Grito
"Porra, vai-te embora! Já chega! Se não queres estar aqui, se não me queres ouvir a chorar, vai-te embora! Eu sei que tu queres ir embora, mas porque não vais já? Tens pena de mim? Tens pena deste corpo? Tens pena destas cicatrizes? Elas não se vão embora por ti! E tu não me vais impedir de nada! Chega de estares aqui só porque eu preciso, porque estupidamente tu tens medo que eu me corte! Mas afinal qual é o teu problema?!!!"
Ela está nua à minha frente. A chorar, com o seu longo cabelo negro colado ao seu rosto perfeito. E eu consigo olhar para ela. Para aquele corpo, salpicado de cicatrizes. E realmente eu quero ir embora, como ela diz. Mas não consigo. É demasiado paralisante ver alguém assim, quanto mais ela.

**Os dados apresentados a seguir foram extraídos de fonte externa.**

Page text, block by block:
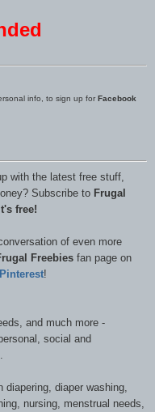
info, to sign up for Facebook
with the latest free stuff,
Subscribe to Frugal
free!
of even more
Freebies fan page on
Pinterest!
and much more -
social and
diaper washing,
nursing, menstrual needs,

Eu não sabia destas cicatrizes. Descobri há muito pouco tempo. E não sei, não faço ideia porque o faz. Mas sim, eu quero ir-me embora. Ainda assim não consigo mover um pé. Agora a única coisa que nos separa é o seu grito de silêncio, que eu consigo ouvir até ao âmago da minha alma. E eu acabo por querer dar um passo em direcção a ela, mas o seu grito mudo impede-me. Enche a sala.
E ela fala uma vez mais.
"Agora, o teu único caminho é voltar atrás. Este monstro não é partilhável!"
Eu não entendo, mas acho que na cabeça dela está um monstro e não uma mulher. E volto a tentar dar um passo. E volto a não conseguir.
Sem ter qualquer outra opção... Volto atrás.
O Grito mudo estilhaça os vidros da sala, que se espetam nas minhas costas.